• [TASK DIRECTIONS]:
Retype the records below exactly as given, but only from the first line through the line with "craft a spirit", and without the pictures.

• [Saved entries]:
Start of Block

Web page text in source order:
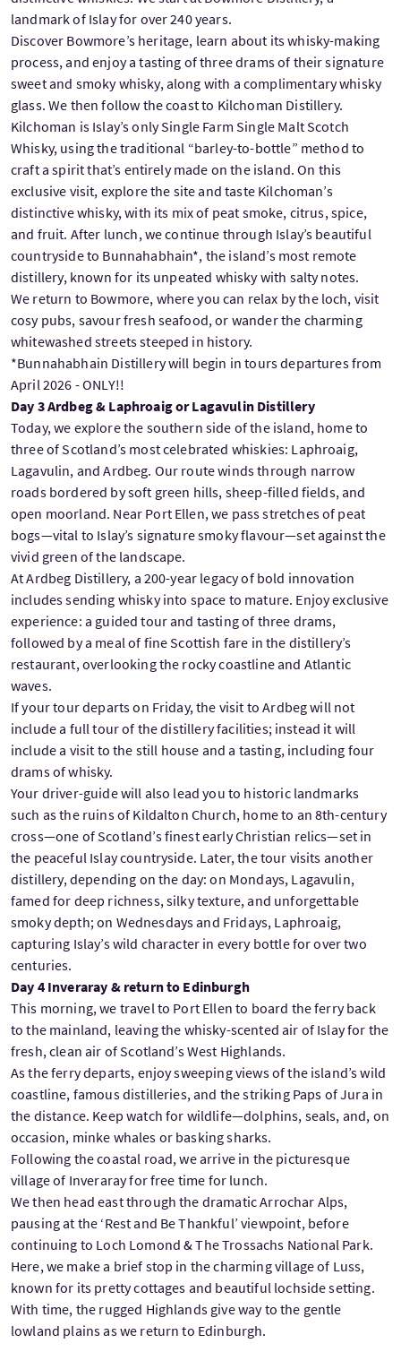
landmark of Islay for over 240 years.
Discover Bowmore’s heritage, learn about its whisky-making
process, and enjoy a tasting of three drams of their signature
sweet and smoky whisky, along with a complimentary whisky
glass. We then follow the coast to Kilchoman Distillery.
Kilchoman is Islay’s only Single Farm Single Malt Scotch
Whisky, using the traditional “barley-to-bottle” method to
craft a spirit that’s entirely made on the island. On this
exclusive visit, explore the site and taste Kilchoman’s
distinctive whisky, with its mix of peat smoke, citrus, spice,
and fruit. After lunch, we continue through Islay’s beautiful
countryside to Bunnahabhain*, the island’s most remote
distillery, known for its unpeated whisky with salty notes.
We return to Bowmore, where you can relax by the loch, visit
cosy pubs, savour fresh seafood, or wander the charming
whitewashed streets steeped in history. ­
*Bunnahabhain Distillery will begin in tours departures from
April 2026 - ONLY!!
Day 3 Ardbeg & Laphroaig or Lagavulin Distillery
Today, we explore the southern side of the island, home to
three of Scotland’s most celebrated whiskies: Laphroaig,
Lagavulin, and Ardbeg. Our route winds through narrow
roads bordered by soft green hills, sheep-filled fields, and
open moorland. Near Port Ellen, we pass stretches of peat
bogs—vital to Islay’s signature smoky flavour—set against the
vivid green of the landscape.
At Ardbeg Distillery, a 200-year legacy of bold innovation
includes sending whisky into space to mature. Enjoy exclusive
experience: a guided tour and tasting of three drams,
followed by a meal of fine Scottish fare in the distillery’s
restaurant, overlooking the rocky coastline and Atlantic
waves.
If your tour departs on Friday, the visit to Ardbeg will not
include a full tour of the distillery facilities; instead it will
include a visit to the still house and a tasting, including four
drams of whisky.
Your driver-guide will also lead you to historic landmarks
such as the ruins of Kildalton Church, home to an 8th-century
cross—one of Scotland’s finest early Christian relics—set in
the peaceful Islay countryside. Later, the tour visits another
distillery, depending on the day: on Mondays, Lagavulin,
famed for deep richness, silky texture, and unforgettable
smoky depth; on Wednesdays and Fridays, Laphroaig,
capturing Islay’s wild character in every bottle for over two
centuries.
Day 4 Inveraray & return to Edinburgh
This morning, we travel to Port Ellen to board the ferry back
to the mainland, leaving the whisky-scented air of Islay for the
fresh, clean air of Scotland’s West Highlands.
As the ferry departs, enjoy sweeping views of the island’s wild
coastline, famous distilleries, and the striking Paps of Jura in
the distance. Keep watch for wildlife—dolphins, seals, and, on
occasion, minke whales or basking sharks.
Following the coastal road, we arrive in the picturesque
village of Inveraray for free time for lunch.
We then head east through the dramatic Arrochar Alps,
pausing at the ‘Rest and Be Thankful’ viewpoint, before
continuing to Loch Lomond & The Trossachs National Park.
Here, we make a brief stop in the charming village of Luss,
known for its pretty cottages and beautiful lochside setting.
With time, the rugged Highlands give way to the gentle
lowland plains as we return to Edinburgh.
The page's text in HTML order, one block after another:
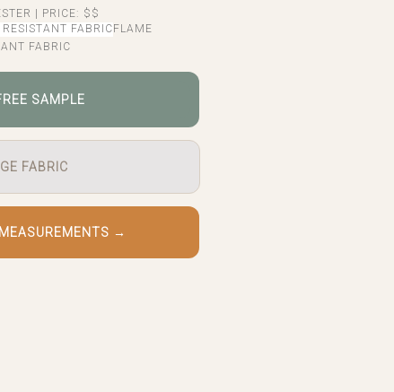
PRICE: $$
FLAME
FABRIC
SAMPLE
FABRIC
→
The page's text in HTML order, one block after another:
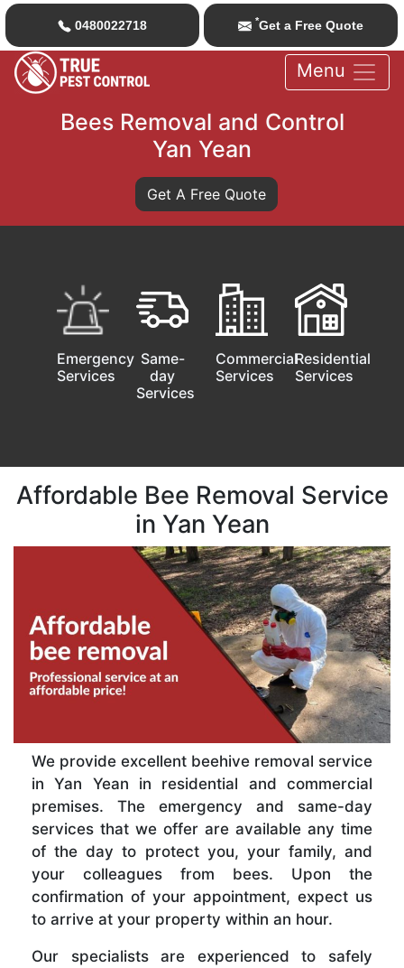
0480022718 *Get a Free Quote
Menu
Bees Removal and Control
Yan Yean
Get A Free Quote
Emergency
Services
Same-
day
Services
Commercial
Services
Residential
Services
Affordable Bee Removal Service
in Yan Yean
We provide excellent beehive removal service
in Yan Yean in residential and commercial
premises. The emergency and same-day
services that we offer are available any time
of the day to protect you, your family, and
your colleagues from bees. Upon the
confirmation of your appointment, expect us
to arrive at your property within an hour.
Our specialists are experienced to safely
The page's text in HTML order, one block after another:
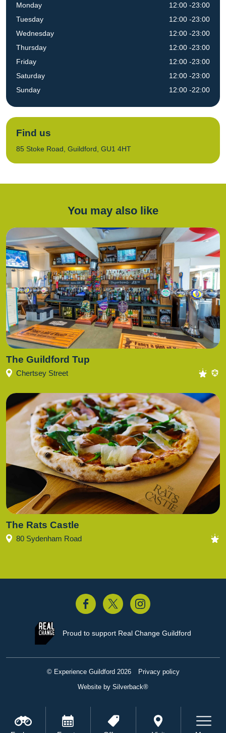
Monday
Tuesday
Wednesday
Thursday
Friday
Saturday
Sunday
12:00 -23:00
12:00 -23:00
12:00 -23:00
12:00 -23:00
12:00 -23:00
12:00 -23:00
12:00 -22:00
Find us
85 Stoke Road, Guildford, GU1 4HT
You may also like
The Guildford Tup
Chertsey Street
The Rats Castle
80 Sydenham Road
Instagram
Proud to support Real Change Guildford
© Experience Guildford 2026 Privacy policy
Website by Silverback®
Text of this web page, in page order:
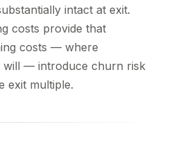
intact at exit.
costs provide that
costs — where
will — introduce churn risk
exit multiple.
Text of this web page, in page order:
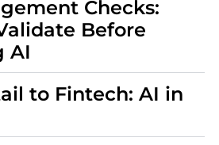
Checks:
Before
AI
to Fintech: AI in
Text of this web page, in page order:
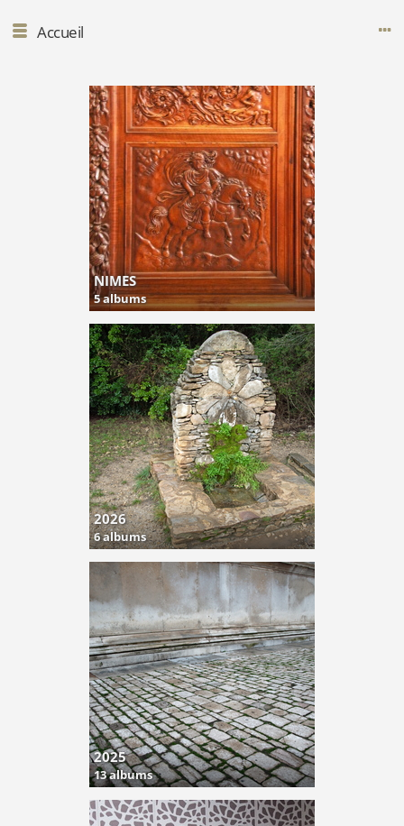
Accueil
NIMES
5 albums
2026
6 albums
2025
13 albums
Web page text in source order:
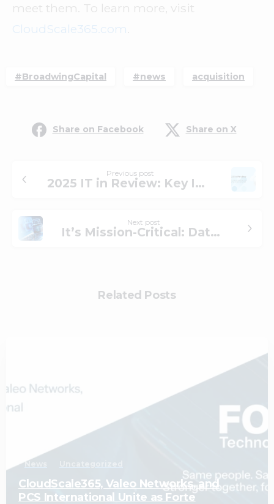
meet them. To learn more, visit
CloudScale365.com
#BroadwingCapital #news acquisition
Share on Facebook Share on X
Previous post
2025 IT in Review: Key IT Shifts, Lessons Learned, and What We’re Seeing Next
Next post
It’s Mission-Critical: Data Privacy for Financial Firms
Related Posts
News
CloudScale365, Valeo Networks, and
PCS International Unite as Forte
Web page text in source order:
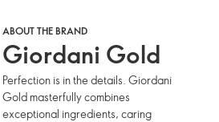
ABOUT THE BRAND
Giordani Gold
Perfection is in the details. Giordani
Gold masterfully combines
exceptional ingredients, caring
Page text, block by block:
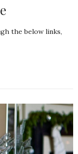
the below links,
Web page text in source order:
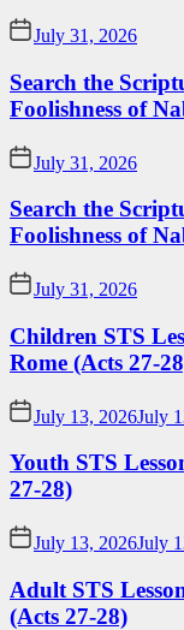
July 31, 2026
Search the
Foolishness of
July 31, 2026
Search the
Foolishness of
July 31, 2026
Children STS
Rome (Acts 27-
July 13, 2026July
Youth STS
27-28)
July 13, 2026July
Adult STS
(Acts 27-28)
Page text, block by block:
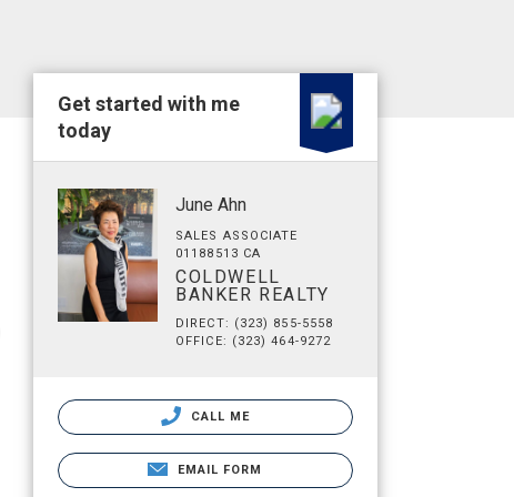
Get started with me
today
June Ahn
SALES ASSOCIATE
01188513 CA
COLDWELL
BANKER REALTY
DIRECT: (323) 855-5558
OFFICE: (323) 464-9272
CALL ME
EMAIL FORM
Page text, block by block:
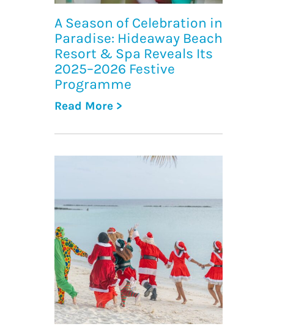
A Season of Celebration in
Paradise: Hideaway Beach
Resort & Spa Reveals Its
2025–2026 Festive
Programme
Read More >
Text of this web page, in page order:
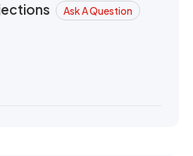
Ask A Question
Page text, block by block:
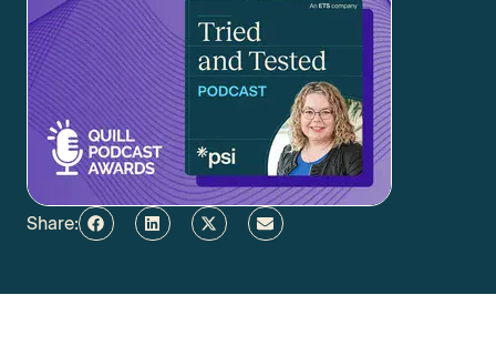
Share:

End of Block

• [RESULT OF THE TASK]:
Web page text in source order:
landmark of Islay for over 240 years.
Discover Bowmore’s heritage, learn about its whisky-making
process, and enjoy a tasting of three drams of their signature
sweet and smoky whisky, along with a complimentary whisky
glass. We then follow the coast to Kilchoman Distillery.
Kilchoman is Islay’s only Single Farm Single Malt Scotch
Whisky, using the traditional “barley-to-bottle” method to
craft a spirit that’s entirely made on the island. On this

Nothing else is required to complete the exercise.